The “balm of Gilead” is a reference from the Old Testament, Jeremiah 8:20-22: “I am wounded at the sight of my people’s wound, I go like a mourner, overcome with horror. Is there no balm in Gilead? Is there no physician there? Why then is there no healing for the wounds of my (God’s) people?” Most of us are familiar with the lyrics of the spiritual, which proclaims “There Is A Balm in Gilead.” The spiritual asserts that the answer to Jeremiah’s question is found in the New Testament in the person of Jesus Christ: “There is a balm in Gilead, To make the wounded whole; There is a balm in Gilead, To heal the sin-sick soul.”
Like so many of our Christian hymns, Jeremiah’s questions are given an “individualistic” answer by the spiritual. While Jeremiah is overcome by the sight of “my people’s wound,” the spiritual deals with an individual soul: “Don’t ever feel discouraged, for Jesus is your friend, and if you look for knowledge he’ll ne’er refuse to lend.” Jesus tells us that God knows us as individuals and responds to us as such, but Jesus, like Jeremiah before him, is also overcome by the sight of “my people’s wound” not just yours and mine. The gospel is not an individualistic gospel—“God so loved the world”—not just me and thee. To make the gospel merely individualistic is unchristian; to make the gospel merely global or social is unchristian.
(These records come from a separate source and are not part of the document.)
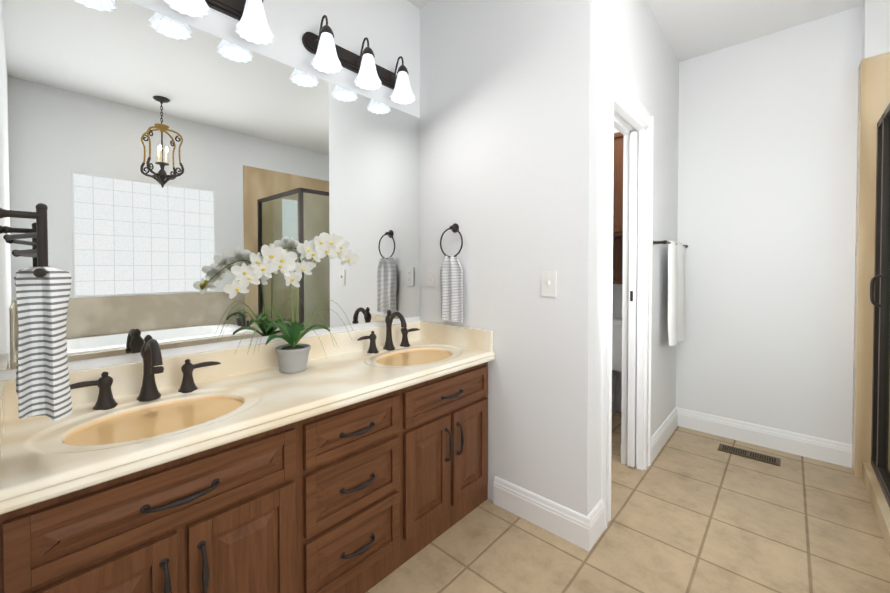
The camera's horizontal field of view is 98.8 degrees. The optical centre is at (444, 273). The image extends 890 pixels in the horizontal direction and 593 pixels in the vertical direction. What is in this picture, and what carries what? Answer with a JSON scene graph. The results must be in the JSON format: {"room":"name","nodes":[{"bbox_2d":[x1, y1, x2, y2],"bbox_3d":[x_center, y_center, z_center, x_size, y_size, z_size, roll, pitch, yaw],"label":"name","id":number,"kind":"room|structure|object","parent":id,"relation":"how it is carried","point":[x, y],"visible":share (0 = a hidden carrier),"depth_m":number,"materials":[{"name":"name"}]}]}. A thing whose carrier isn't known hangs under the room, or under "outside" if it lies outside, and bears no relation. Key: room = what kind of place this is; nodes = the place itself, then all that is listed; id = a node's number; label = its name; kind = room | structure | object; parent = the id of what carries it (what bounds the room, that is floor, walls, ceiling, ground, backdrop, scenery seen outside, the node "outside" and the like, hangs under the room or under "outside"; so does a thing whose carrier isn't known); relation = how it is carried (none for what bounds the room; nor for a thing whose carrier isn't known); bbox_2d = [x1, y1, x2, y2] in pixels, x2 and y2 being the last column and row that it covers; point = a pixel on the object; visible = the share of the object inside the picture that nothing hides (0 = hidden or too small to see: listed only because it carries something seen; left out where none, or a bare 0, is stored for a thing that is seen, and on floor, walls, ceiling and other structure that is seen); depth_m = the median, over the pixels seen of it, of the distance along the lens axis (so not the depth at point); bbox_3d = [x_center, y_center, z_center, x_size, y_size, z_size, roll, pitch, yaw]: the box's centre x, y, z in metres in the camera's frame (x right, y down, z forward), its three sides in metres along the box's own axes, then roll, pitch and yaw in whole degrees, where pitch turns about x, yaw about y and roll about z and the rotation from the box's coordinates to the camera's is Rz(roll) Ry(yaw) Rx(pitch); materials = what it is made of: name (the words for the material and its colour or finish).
{"room":"bathroom","nodes":[
{"label":"bathroom","id":0,"kind":"room"},
{"bbox_2d":[0,382,7,465],"bbox_3d":[-1.050,0.362,0.889,0.512,0.110,0.021,1,1,42],"label":"backsplash","id":1,"kind":"structure","parent":0,"relation":"attached to","point":[3,393],"depth_m":0.97,"materials":[{"name":"beige stone"}]},
{"bbox_2d":[0,0,419,380],"bbox_3d":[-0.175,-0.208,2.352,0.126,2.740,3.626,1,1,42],"label":"vanity mirror","id":2,"kind":"object","parent":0,"point":[169,172],"depth_m":1.43,"materials":[{"name":"clear glass"}]},
{"bbox_2d":[163,0,273,44],"bbox_3d":[-0.900,-1.038,1.318,0.176,0.234,0.588,1,1,42],"label":"sconce","id":3,"kind":"object","parent":2,"relation":"attached to","point":[252,23],"visible":1,"depth_m":1.45,"materials":[{"name":"white glass"}]},
{"bbox_2d":[302,15,414,103],"bbox_3d":[-0.391,-1.046,1.883,0.176,0.234,0.588,1,1,42],"label":"sconce","id":4,"kind":"object","parent":2,"relation":"attached to","point":[331,56],"visible":1,"depth_m":1.85,"materials":[{"name":"white glass"}]},
{"bbox_2d":[420,0,600,515],"bbox_3d":[0.268,-0.202,1.997,1.021,2.740,0.120,1,1,42],"label":"wall","id":5,"kind":"structure","parent":0,"point":[509,136],"depth_m":1.82,"materials":[{"name":"white paint"}]},
{"bbox_2d":[427,267,435,286],"bbox_3d":[-0.082,0.019,2.229,0.072,0.116,0.008,1,1,42],"label":"outlet plate","id":6,"kind":"object","parent":5,"relation":"attached to","point":[431,276],"visible":1,"depth_m":2.22,"materials":[{"name":"white plastic"}]},
{"bbox_2d":[440,223,462,321],"bbox_3d":[0.039,-0.009,2.087,0.173,0.535,0.058,1,1,42],"label":"towel ring","id":7,"kind":"object","parent":5,"relation":"attached to","point":[451,276],"visible":0.98,"depth_m":2.06,"materials":[{"name":"white fabric"}]},
{"bbox_2d":[440,256,462,321],"bbox_3d":[0.033,0.081,2.082,0.173,0.355,0.040,1,1,42],"label":"towel","id":8,"kind":"object","parent":7,"relation":"hanging from","point":[451,272],"depth_m":2.06,"materials":[{"name":"white fabric"}]},
{"bbox_2d":[420,322,491,353],"bbox_3d":[0.048,0.342,2.105,0.512,0.110,0.021,1,1,42],"label":"backsplash","id":9,"kind":"structure","parent":5,"relation":"attached to","point":[468,338],"depth_m":2.07,"materials":[{"name":"beige stone"}]},
{"bbox_2d":[493,476,596,550],"bbox_3d":[0.432,1.104,1.778,0.489,0.136,0.016,1,1,42],"label":"baseboard","id":10,"kind":"structure","parent":5,"relation":"attached to","point":[574,527],"depth_m":1.74,"materials":[{"name":"white wood"}]},
{"bbox_2d":[541,271,556,296],"bbox_3d":[0.468,0.047,1.728,0.072,0.116,0.016,1,1,42],"label":"switch plate","id":11,"kind":"object","parent":5,"relation":"attached to","point":[548,283],"visible":1,"depth_m":1.73,"materials":[{"name":"white plastic"}]},
{"bbox_2d":[366,411,889,592],"bbox_3d":[0.999,1.204,1.315,3.290,0.050,3.626,1,1,42],"label":"floor","id":12,"kind":"structure","parent":0,"point":[693,511],"depth_m":1.68,"materials":[{"name":"tile"}]},
{"bbox_2d":[0,422,307,592],"bbox_3d":[-0.857,0.818,1.135,0.521,0.728,0.636,1,1,42],"label":"base cabinet","id":13,"kind":"object","parent":12,"relation":"on","point":[229,519],"depth_m":0.97,"materials":[{"name":"brown wood"}]},
{"bbox_2d":[0,342,494,517],"bbox_3d":[-0.505,0.431,1.501,0.545,0.031,1.660,1,1,42],"label":"countertop","id":14,"kind":"structure","parent":13,"relation":"on","point":[46,459],"depth_m":1.11,"materials":[{"name":"beige stone"}]},
{"bbox_2d":[0,322,419,421],"bbox_3d":[-0.699,0.349,1.675,0.021,0.110,1.660,1,1,42],"label":"backsplash","id":15,"kind":"structure","parent":14,"relation":"on","point":[91,386],"depth_m":1.40,"materials":[{"name":"beige stone"}]},
{"bbox_2d":[223,232,358,372],"bbox_3d":[-0.593,0.112,1.552,0.281,0.576,0.568,1,1,42],"label":"orchid plant","id":16,"kind":"object","parent":14,"relation":"on","point":[292,355],"visible":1,"depth_m":1.54,"materials":[{"name":"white plant"}]},
{"bbox_2d":[308,386,419,592],"bbox_3d":[-0.502,0.811,1.528,0.521,0.728,0.560,1,1,42],"label":"base cabinet","id":17,"kind":"object","parent":12,"relation":"on","point":[357,462],"depth_m":1.38,"materials":[{"name":"brown wood"}]},
{"bbox_2d":[420,362,487,550],"bbox_3d":[-0.159,0.805,1.908,0.521,0.728,0.601,1,1,42],"label":"base cabinet","id":18,"kind":"object","parent":12,"relation":"on","point":[454,408],"depth_m":1.74,"materials":[{"name":"brown wood"}]},
{"bbox_2d":[612,317,621,414],"bbox_3d":[1.123,0.762,2.975,0.450,0.782,0.729,1,1,42],"label":"toilet","id":19,"kind":"object","parent":12,"relation":"on","point":[616,344],"depth_m":3.00,"materials":[{"name":"white ceramic"}]},
{"bbox_2d":[718,443,780,465],"bbox_3d":[1.944,1.157,2.444,0.310,0.007,0.120,1,1,42],"label":"floor vent","id":20,"kind":"object","parent":12,"relation":"in","point":[750,455],"visible":1,"depth_m":2.43,"materials":[{"name":"brown metal"}]},
{"bbox_2d":[862,103,889,556],"bbox_3d":[2.323,0.179,1.314,1.073,2.000,1.318,1,1,42],"label":"shower enclosure","id":21,"kind":"object","parent":12,"relation":"on","point":[876,476],"visible":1,"depth_m":1.97,"materials":[{"name":"metal"}]},
{"bbox_2d":[408,0,863,61],"bbox_3d":[0.999,-1.585,1.270,3.290,0.050,3.626,1,1,42],"label":"ceiling","id":22,"kind":"structure","parent":0,"point":[690,29],"depth_m":2.36,"materials":[{"name":"white paint"}]},
{"bbox_2d":[597,0,678,502],"bbox_3d":[1.179,-0.207,2.333,0.120,2.740,1.600,1,1,42],"label":"wall","id":23,"kind":"structure","parent":0,"point":[638,58],"depth_m":2.40,"materials":[{"name":"white paint"}]},
{"bbox_2d":[601,67,653,529],"bbox_3d":[0.941,0.117,2.061,0.141,2.100,0.770,1,1,42],"label":"door frame","id":24,"kind":"structure","parent":23,"relation":"attached to","point":[623,101],"depth_m":2.24,"materials":[{"name":"white wood"}]},
{"bbox_2d":[627,132,636,466],"bbox_3d":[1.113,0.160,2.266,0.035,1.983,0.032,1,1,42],"label":"pocket door","id":25,"kind":"structure","parent":23,"relation":"in","point":[632,301],"depth_m":2.26,"materials":[{"name":"white wood"}]},
{"bbox_2d":[651,407,680,462],"bbox_3d":[1.495,1.091,2.603,0.016,0.136,0.754,1,1,42],"label":"baseboard","id":26,"kind":"structure","parent":23,"relation":"attached to","point":[660,437],"depth_m":2.60,"materials":[{"name":"white wood"}]},
{"bbox_2d":[653,240,687,345],"bbox_3d":[1.525,0.118,2.550,0.110,0.666,0.671,1,1,42],"label":"bar","id":27,"kind":"object","parent":23,"relation":"attached to","point":[676,292],"visible":1,"depth_m":2.42,"materials":[{"name":"white fabric"}]},
{"bbox_2d":[668,240,684,345],"bbox_3d":[1.550,0.121,2.548,0.069,0.660,0.460,1,1,42],"label":"towel","id":28,"kind":"object","parent":27,"relation":"hanging from","point":[676,250],"depth_m":2.43,"materials":[{"name":"white fabric"}]},
{"bbox_2d":[612,5,862,444],"bbox_3d":[2.174,-0.211,2.594,3.050,2.740,0.120,1,1,42],"label":"wall","id":29,"kind":"structure","parent":0,"point":[767,160],"depth_m":2.52,"materials":[{"name":"white paint"}]},
{"bbox_2d":[613,132,623,283],"bbox_3d":[1.278,-0.503,3.141,0.730,1.165,0.257,1,1,42],"label":"upper cabinet","id":30,"kind":"object","parent":29,"relation":"attached to","point":[618,212],"visible":0.04,"depth_m":2.94,"materials":[{"name":"brown wood"}]},
{"bbox_2d":[616,394,621,411],"bbox_3d":[1.341,1.080,3.274,0.871,0.136,0.016,1,1,42],"label":"baseboard","id":31,"kind":"structure","parent":29,"relation":"attached to","point":[618,397],"depth_m":3.17,"materials":[{"name":"white wood"}]},
{"bbox_2d":[681,408,851,467],"bbox_3d":[2.101,1.091,2.588,0.934,0.136,0.016,1,1,42],"label":"baseboard","id":32,"kind":"structure","parent":29,"relation":"attached to","point":[839,453],"depth_m":2.53,"materials":[{"name":"white wood"}]},
{"bbox_2d":[862,0,889,58],"bbox_3d":[2.819,-0.200,1.850,1.095,2.740,0.120,1,1,42],"label":"wall","id":33,"kind":"structure","parent":0,"point":[875,27],"depth_m":2.13,"materials":[{"name":"white paint"}]},
{"bbox_2d":[852,52,889,477],"bbox_3d":[2.759,-0.016,1.815,1.080,2.375,0.012,1,1,42],"label":"tiled wall","id":34,"kind":"structure","parent":33,"relation":"attached to","point":[873,87],"depth_m":2.14,"materials":[{"name":"tile"}]},
{"bbox_3d":[-0.175,-0.170,-0.009,3.050,2.740,0.120,1,1,42],"label":"wall","id":35,"kind":"structure","parent":0,"visible":0},
{"bbox_2d":[0,203,71,420],"bbox_3d":[-0.957,0.065,0.872,0.584,0.470,0.134,1,1,42],"label":"towel rail","id":36,"kind":"object","parent":35,"relation":"attached to","point":[43,288],"visible":1,"depth_m":0.78,"materials":[{"name":"white fabric"}]},
{"bbox_2d":[14,266,71,420],"bbox_3d":[-0.875,0.142,0.832,0.205,0.316,0.085,1,1,42],"label":"towel","id":37,"kind":"object","parent":36,"relation":"hanging from","point":[42,373],"depth_m":0.78,"materials":[{"name":"white fabric"}]}
]}
The holy conjunctions, “both/and” bring the two together.
The “balm of Gilead” was a medicinal herb used to cure ailments, but it was interpreted by Jeremiah as a spiritual medicine that could heal not just a person’s ailments, but the ailments (wounds) of the whole people, Israel—“my (God’s) people.”
Edgar Allen Poe in his poem, The Raven, asks Jeremiah’s question: “Is there—is there balm in Gilead?—tell me—tell me, I implore!” I find myself asking the same question this morning. With Jeremiah “I am wounded at the sight of my people’s wound” (read: my own wounds, my neighbor’s, my community’s, my nation’s, my world’s wounds). This world of mine, and the world God loves, includes a diverse people (race, gender, creed, nationality). Is there no balm in Gilead? The question becomes my morning prayer using Poe’s words: “Is there—is there balm in Gilead? (America, Africa, Europe, Middle East, Asia)—tell me—tell me, I implore!”